* ABOUT THIS EXERCISE:
An exact copy of every entry is needed, without any of the pictures.

* SUPPLIED RECORDS:
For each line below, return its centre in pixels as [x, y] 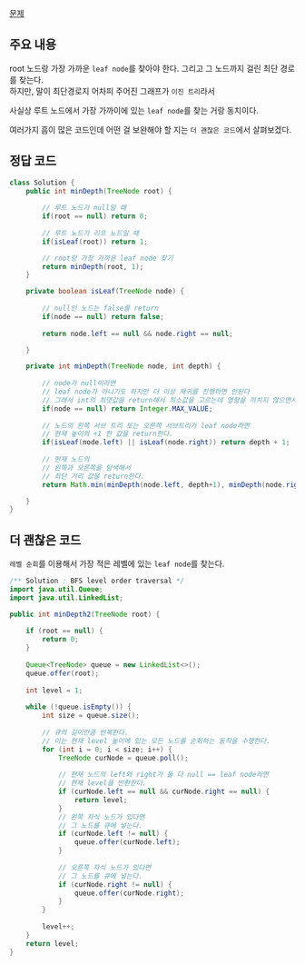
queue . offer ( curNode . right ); [129, 893]
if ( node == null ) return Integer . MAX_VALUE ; [128, 408]
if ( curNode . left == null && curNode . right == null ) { [164, 792]
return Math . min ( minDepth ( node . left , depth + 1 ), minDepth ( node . [164, 484]
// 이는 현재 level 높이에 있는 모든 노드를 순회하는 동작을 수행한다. [156, 741]
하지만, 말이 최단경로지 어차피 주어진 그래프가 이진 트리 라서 [112, 91]
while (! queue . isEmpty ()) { [79, 707]
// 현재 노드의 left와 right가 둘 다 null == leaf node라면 [163, 775]

* ANSWER BOX:
For each line below, return its centre in pixels as [x, y] 
queue . offer ( curNode . right ); [129, 893]
if ( node == null ) return Integer . MAX_VALUE ; [128, 408]
if ( curNode . left == null && curNode . right == null ) { [164, 792]
return Math . min ( minDepth ( node . left , depth + 1 ), minDepth ( node . [164, 484]
// 이는 현재 level 높이에 있는 모든 노드를 순회하는 동작을 수행한다. [156, 741]
하지만, 말이 최단경로지 어차피 주어진 그래프가 이진 트리 라서 [112, 91]
while (! queue . isEmpty ()) { [79, 707]
// 현재 노드의 left와 right가 둘 다 null == leaf node라면 [163, 775]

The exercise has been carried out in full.